A predictor of failure initiation in high-cycle fatigue was calibrated on the basis of uniaxial experimental data and its predictive performance tested against biaxial data. The procedures of solution verification, calibration, ranking, validation and uncertainty quantification were employed. A condition that defines the domain of the predictor is inferred from the results of validation experiments.

Introduction

Mathematical models formulated for the prediction of fatigue life of mechanical components in the high cycle range comprise three sub-models: (a) A predictor of damage accumulation for the generalization of fatigue data obtained from notch-free coupons to notched specimens. (b) A deterministic model of linear elasticity, the solution of which characterizes the predictor. (c) A statistical model for the characterization of the material-specific randomness of mechanical fatigue. Various predictors and statistical models can be formulated. The models are ranked on the basis of an objective criterion that measures their predictive performance by the value of the likelihood function.

There is a rich technical literature on metal fatigue. For a comprehensive survey we refer to [1] and to [2] for a review of models based on the theory of critical distances. The primary aim of this paper is to outline and illustrate by examples how the procedures of verification, validation and uncertainty quantification (VVUQ) provide an objective basis for ranking alternative phenomenological models formulated for the prediction of fatigue life of metallic objects subjected to high-cycle loading.

Traditionally, the predictor of fatigue life was the maximum normal stress, shear stress or octahedral stress, scaled by a fatigue stress concentration factor, calibrated so as to account for the markedly different values of the expected number of cycles to failure given the maximum stress for notched and notch-free specimens, Neuber [3] and Peterson [4] defined fatigue stress concentration factors in terms of fatigue notch factors that depend on a local geometrical feature characterized by a radius and a material-dependent length. They gave different definitions for the functional form of the fatigue notch factor.

It was reported in [5] that the assumption that a material-dependent length characterizes fatigue life is not supported by experimental evidence.
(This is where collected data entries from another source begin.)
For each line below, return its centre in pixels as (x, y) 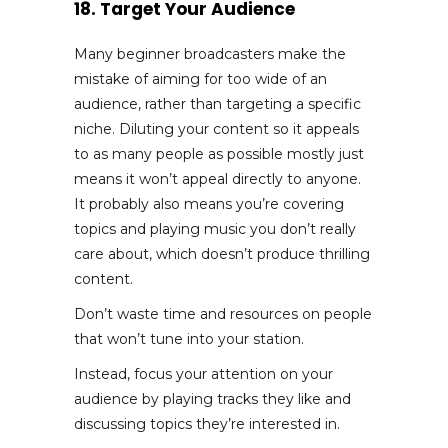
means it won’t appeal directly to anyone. (217, 178)
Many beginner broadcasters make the (210, 53)
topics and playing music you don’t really (215, 228)
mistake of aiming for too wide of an (200, 78)
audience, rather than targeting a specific (217, 103)
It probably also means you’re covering (209, 203)
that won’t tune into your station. (189, 338)
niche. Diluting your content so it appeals (216, 128)

This should be understood in the following way: In the calibration process the predictor is trained to match the calibration data. This means that the statistical model and the functional form of the predictor are assumed to be correct. The parameters that characterize the predictor are determined such that the predicted and experimental outcomes maximize the likelihood function. Since the predicted quantities are smooth functions of the model parameters, the calibrated predictor interpolates or approximates in some sense the calibration data within the domain of calibration. Therefore any predictor can be expected to pass validation tests within its domain of calibration. In other words, a calibrated predictor is a validated predictor within its domain of calibration and, furthermore, any reasonable model can be calibrated on a sufficiently small domain.
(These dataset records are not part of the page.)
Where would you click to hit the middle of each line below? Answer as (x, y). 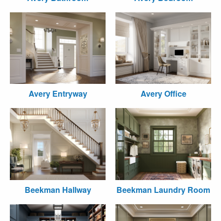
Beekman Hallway (58, 189)
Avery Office (163, 93)
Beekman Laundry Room (163, 189)
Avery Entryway (58, 93)

Multiplication of the maximum stress by the fatigue stress concentration factor can be understood as averaging stress over an area characterized by a material-dependent critical distance. Therefore the classical methods used for accounting for notch sensitivity in high-cycle fatigue can be understood as applications of the theory of critical distances (TCD). Details are available in the Appendix.

The fatigue stress concentration factor Kf, as defined by the notch sensitivity indices proposed by Neuber and Peterson, had not been tested outside of a small domain of calibration until recently. The intended use of those predictors was for the interval of notch radii commonly used in machine elements. Based on the results of calibration data for a larger interval of notch radii, it was concluded in [5] that Kf cannot be validated. However, using an alternative definition for the notch sensitivity index, it can be and has been validated for notch radii in the range of 0.003 to 1.5 inches (0.08 to 38 mm).

For notches that have much smaller radii than the notch radii for which the traditional predictors were calibrated, and notches that cannot be characterized by a single geometric parameter, a new kind of predictor, based on integral averages over a domain that depends on the material and the local stress distribution, was proposed in [6] and calibrated for 75S-T6 (7075-T6) aluminum alloy under uniaxial conditions.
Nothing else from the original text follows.